On the other hand, the Anglo preponderance is not due only to lagging scientific production in Third World countries. Non-Anglo developed countries are participating in two manners that appear to be increasing with time: more papers in English as discussed above (Table 2) and scientific migration, such as the current migration of scientific researchers from Europe to the United States .
The language trends presented here have led to the advisability of using other databases such as EMBASE for European literature and Lilac for Latin American papers in meta-analytic studies . However, the problem of identifying papers from researchers in Third World countries in Africa, Asia, and even in Latin America who are forced to write in English is a difficult one.

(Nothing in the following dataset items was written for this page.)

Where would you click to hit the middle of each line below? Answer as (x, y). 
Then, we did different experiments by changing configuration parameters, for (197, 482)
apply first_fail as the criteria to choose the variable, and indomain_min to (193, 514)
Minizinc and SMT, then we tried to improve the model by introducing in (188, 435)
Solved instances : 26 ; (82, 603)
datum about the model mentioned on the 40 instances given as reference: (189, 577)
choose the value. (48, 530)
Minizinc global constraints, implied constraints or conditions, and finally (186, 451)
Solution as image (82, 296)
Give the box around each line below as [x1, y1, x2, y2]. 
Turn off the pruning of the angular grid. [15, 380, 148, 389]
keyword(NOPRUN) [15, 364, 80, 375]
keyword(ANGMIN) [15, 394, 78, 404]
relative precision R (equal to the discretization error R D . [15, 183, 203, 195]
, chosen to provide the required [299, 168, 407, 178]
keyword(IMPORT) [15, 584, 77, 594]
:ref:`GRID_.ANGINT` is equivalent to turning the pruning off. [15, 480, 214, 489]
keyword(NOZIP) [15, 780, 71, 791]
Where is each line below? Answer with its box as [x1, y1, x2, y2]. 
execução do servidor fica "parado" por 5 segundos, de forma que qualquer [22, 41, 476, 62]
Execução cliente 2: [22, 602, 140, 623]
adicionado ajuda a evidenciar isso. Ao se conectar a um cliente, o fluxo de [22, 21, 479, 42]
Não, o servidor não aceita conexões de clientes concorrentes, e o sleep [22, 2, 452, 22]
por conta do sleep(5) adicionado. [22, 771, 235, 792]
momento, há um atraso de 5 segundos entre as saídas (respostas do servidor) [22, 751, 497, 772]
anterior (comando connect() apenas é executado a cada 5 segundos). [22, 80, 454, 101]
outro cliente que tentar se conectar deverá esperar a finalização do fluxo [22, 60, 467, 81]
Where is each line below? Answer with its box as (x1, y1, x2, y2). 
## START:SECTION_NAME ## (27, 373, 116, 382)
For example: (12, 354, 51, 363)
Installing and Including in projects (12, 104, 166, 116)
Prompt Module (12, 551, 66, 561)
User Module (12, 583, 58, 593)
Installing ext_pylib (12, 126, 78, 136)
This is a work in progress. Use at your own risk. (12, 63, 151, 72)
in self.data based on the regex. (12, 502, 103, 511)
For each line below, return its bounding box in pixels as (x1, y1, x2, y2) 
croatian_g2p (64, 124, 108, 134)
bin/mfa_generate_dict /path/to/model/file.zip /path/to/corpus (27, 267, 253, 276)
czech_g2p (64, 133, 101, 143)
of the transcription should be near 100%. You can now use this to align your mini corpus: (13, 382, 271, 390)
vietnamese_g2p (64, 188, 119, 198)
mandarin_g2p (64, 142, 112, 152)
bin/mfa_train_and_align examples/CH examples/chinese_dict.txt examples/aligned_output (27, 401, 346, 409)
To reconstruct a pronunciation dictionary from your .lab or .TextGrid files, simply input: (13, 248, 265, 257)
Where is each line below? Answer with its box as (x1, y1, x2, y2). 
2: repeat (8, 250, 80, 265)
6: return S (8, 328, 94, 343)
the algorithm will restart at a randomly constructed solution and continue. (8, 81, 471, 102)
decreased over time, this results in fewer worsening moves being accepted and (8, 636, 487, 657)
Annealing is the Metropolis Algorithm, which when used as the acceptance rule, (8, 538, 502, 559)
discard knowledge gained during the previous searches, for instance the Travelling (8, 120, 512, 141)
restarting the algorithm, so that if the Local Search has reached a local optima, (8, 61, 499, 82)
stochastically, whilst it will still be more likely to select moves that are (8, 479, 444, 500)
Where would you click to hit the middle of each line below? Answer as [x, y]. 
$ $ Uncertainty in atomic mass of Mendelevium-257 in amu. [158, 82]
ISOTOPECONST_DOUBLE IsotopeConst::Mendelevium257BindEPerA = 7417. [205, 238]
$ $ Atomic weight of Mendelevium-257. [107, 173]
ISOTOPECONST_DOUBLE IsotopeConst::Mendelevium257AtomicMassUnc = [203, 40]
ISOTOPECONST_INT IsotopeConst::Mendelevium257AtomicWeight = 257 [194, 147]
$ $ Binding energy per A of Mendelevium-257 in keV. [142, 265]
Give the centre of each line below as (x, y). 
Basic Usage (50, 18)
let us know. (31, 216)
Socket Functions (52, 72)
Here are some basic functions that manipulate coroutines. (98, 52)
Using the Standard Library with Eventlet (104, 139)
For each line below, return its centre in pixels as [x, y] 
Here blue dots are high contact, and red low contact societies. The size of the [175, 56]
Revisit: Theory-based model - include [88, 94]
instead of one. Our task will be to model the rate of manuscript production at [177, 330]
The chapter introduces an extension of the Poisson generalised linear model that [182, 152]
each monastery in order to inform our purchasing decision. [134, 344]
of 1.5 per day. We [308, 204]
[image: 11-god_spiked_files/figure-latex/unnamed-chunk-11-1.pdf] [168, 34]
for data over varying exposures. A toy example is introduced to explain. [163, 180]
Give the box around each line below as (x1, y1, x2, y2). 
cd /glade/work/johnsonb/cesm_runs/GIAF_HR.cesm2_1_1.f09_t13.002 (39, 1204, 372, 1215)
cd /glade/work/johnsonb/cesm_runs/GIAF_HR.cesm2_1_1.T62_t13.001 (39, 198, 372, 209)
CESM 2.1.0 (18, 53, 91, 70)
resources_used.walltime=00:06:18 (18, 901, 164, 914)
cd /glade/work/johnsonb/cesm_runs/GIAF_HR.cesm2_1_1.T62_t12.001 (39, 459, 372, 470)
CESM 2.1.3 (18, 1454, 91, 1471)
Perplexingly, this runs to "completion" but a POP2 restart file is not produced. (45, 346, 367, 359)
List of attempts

Studies aimed at establishing the quality of Non-English papers show that research published in Non-English is on a par with English publications, at least in randomized clinical trials , and that Non-English journals have less publication bias than journals in English . These observations have led Petitti  to declare that the practice of limiting meta-analysis to studies published in English must be condemned.
Our LRA of the number of articles in MEDLINE showed an increase at a rate of 8,142 papers per year from 1966 to 2000. Linear increases were also observed for Anglo and English papers (6,740 and 9,199 papers/year, respectively). These trends have led to overwhelming shares of English and Anglo papers in MEDLINE, so that, in 2000, 68% of all papers were published in Anglo countries and 90% written in English.
Other interesting findings were that 25% of the increase of English papers came from journals published in Non-Anglo countries (rate of increase of 2,438 papers/year) and that the preponderance of Anglo and English papers was associated with lower numbers of Non-English papers, which decreased at a rate of 1,056 papers per year.
Our tentative conclusion was that several factors are contributing to these trends, mainly the editorial policies of MEDLINE and of some journals published in Non-Anglo countries, to greater research capabilities of Anglo countries than Non-Anglo countries, and, finally, to constraints imposed on researchers in Non-Anglo countries. An additional factor might be the recent brain drain of European researchers migrating to the United States.
This work was partially supported by the Carnegie-Funsalud Maternal and Child Health Program and the Nestle Nutrition Fund of the Mexican Health Foundation.